▶ **PROBLEM STATEMENT**
In the data below, find each line containing the string "pixels" and return it.

▶ **SOURCE MATERIAL**
·····

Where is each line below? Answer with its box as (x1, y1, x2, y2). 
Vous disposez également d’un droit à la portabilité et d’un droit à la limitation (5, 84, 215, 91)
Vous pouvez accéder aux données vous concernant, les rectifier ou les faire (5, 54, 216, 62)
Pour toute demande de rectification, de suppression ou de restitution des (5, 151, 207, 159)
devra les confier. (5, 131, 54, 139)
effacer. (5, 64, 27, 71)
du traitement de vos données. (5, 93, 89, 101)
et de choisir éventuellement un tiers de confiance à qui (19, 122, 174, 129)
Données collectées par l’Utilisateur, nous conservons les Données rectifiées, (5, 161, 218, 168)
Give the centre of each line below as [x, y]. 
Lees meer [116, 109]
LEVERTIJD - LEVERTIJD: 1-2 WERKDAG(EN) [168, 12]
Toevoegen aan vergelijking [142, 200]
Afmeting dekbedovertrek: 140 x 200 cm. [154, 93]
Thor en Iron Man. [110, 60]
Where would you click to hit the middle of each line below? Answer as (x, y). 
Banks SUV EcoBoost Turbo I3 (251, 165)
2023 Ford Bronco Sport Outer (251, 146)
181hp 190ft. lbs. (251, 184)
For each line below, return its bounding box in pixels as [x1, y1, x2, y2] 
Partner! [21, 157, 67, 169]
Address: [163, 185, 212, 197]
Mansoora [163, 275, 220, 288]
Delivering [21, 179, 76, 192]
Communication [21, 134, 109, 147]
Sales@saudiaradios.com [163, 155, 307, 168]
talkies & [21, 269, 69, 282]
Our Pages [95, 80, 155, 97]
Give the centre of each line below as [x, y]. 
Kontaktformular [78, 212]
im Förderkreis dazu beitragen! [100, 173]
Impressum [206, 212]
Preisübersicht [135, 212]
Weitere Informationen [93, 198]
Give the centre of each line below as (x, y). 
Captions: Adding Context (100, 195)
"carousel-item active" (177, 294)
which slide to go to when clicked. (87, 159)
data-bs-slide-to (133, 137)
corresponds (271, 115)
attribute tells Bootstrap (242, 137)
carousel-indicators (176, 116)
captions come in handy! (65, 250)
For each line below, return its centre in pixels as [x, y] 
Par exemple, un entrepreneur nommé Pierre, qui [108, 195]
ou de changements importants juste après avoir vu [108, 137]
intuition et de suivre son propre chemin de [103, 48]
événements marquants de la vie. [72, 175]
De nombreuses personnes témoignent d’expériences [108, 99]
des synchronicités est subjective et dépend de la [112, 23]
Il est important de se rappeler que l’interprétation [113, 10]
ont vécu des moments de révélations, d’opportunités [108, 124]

·····

▶ **YOUR SOLUTION**
For each line below, return its bounding box in pixels as [x1, y1, x2, y2] 
For each line below, return its centre in pixels as [x, y] 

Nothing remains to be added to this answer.